Work task - What is the number of lines in the data below that contain "figure"? Reply with the number only.

Supplied records -
--- START ---
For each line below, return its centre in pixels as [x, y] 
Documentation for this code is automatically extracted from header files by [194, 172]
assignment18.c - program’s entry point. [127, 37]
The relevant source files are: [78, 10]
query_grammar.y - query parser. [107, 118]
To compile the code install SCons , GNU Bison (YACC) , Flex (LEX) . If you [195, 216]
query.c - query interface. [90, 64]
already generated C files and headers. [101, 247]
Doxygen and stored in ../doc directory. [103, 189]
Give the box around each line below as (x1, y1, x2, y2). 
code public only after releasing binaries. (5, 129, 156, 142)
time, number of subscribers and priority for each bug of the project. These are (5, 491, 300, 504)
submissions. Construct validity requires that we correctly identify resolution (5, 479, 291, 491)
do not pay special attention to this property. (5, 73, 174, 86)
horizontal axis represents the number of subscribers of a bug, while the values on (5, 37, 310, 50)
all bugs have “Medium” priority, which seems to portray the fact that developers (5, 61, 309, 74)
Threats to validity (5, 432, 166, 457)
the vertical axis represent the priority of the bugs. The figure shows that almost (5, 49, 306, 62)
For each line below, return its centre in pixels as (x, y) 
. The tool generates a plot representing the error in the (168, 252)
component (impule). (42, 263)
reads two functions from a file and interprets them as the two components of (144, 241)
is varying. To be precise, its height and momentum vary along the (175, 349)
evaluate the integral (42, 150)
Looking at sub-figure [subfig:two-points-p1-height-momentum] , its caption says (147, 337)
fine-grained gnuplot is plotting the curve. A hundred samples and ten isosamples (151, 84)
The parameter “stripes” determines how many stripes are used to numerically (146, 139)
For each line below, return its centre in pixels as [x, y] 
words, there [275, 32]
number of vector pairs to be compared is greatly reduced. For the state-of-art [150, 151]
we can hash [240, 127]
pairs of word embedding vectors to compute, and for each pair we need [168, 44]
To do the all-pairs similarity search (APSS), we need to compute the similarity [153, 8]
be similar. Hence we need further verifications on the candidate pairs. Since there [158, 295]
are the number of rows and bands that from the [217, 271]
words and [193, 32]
--- END ---
--- START ---
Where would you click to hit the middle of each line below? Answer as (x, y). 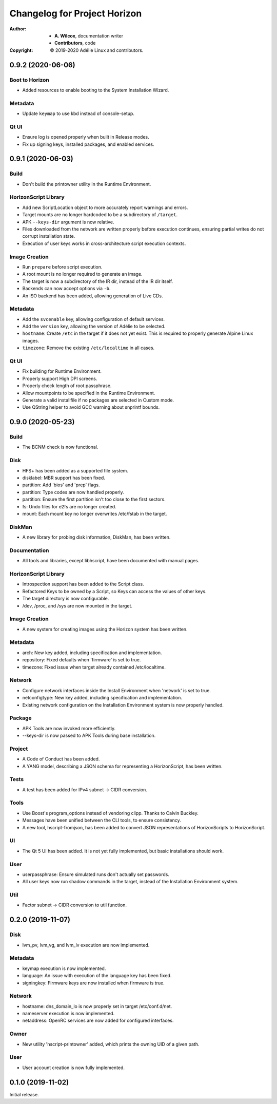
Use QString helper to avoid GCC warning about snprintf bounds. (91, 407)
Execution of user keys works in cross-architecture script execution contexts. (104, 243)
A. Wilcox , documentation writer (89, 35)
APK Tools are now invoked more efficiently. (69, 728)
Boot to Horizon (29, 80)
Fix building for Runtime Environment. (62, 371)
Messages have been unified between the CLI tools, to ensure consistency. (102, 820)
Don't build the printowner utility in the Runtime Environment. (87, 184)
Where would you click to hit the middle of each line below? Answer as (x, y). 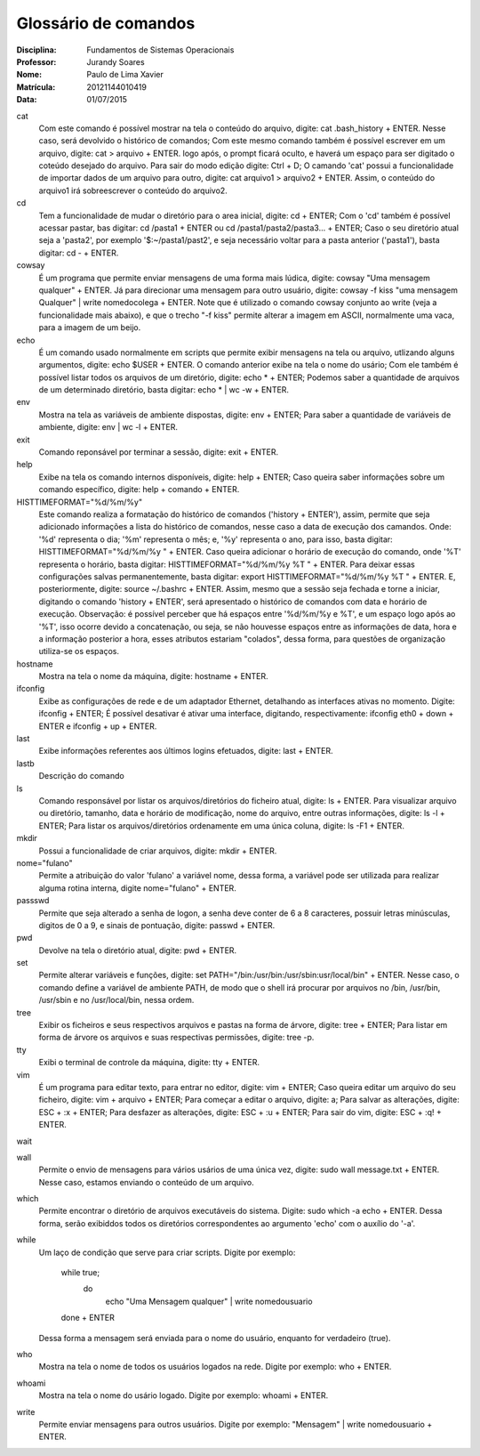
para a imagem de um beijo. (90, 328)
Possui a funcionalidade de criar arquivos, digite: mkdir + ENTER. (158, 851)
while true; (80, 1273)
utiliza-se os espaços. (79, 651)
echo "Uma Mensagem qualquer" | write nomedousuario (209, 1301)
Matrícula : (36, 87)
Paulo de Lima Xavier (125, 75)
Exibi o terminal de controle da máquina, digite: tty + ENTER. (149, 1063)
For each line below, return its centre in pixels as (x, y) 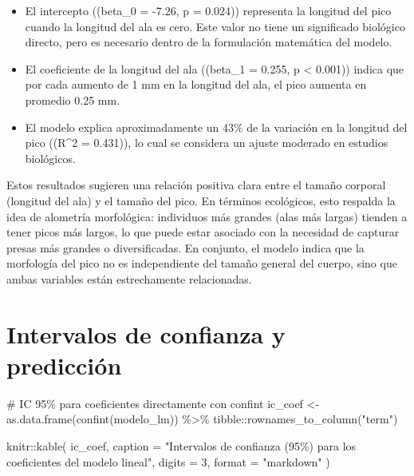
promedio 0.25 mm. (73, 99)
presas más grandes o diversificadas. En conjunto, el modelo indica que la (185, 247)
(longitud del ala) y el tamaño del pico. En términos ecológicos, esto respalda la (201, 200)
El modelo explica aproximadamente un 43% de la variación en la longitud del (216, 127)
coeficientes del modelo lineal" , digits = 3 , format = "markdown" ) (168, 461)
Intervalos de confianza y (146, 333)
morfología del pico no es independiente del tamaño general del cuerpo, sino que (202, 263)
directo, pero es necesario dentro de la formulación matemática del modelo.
--- END ---
Response for this exercise - 2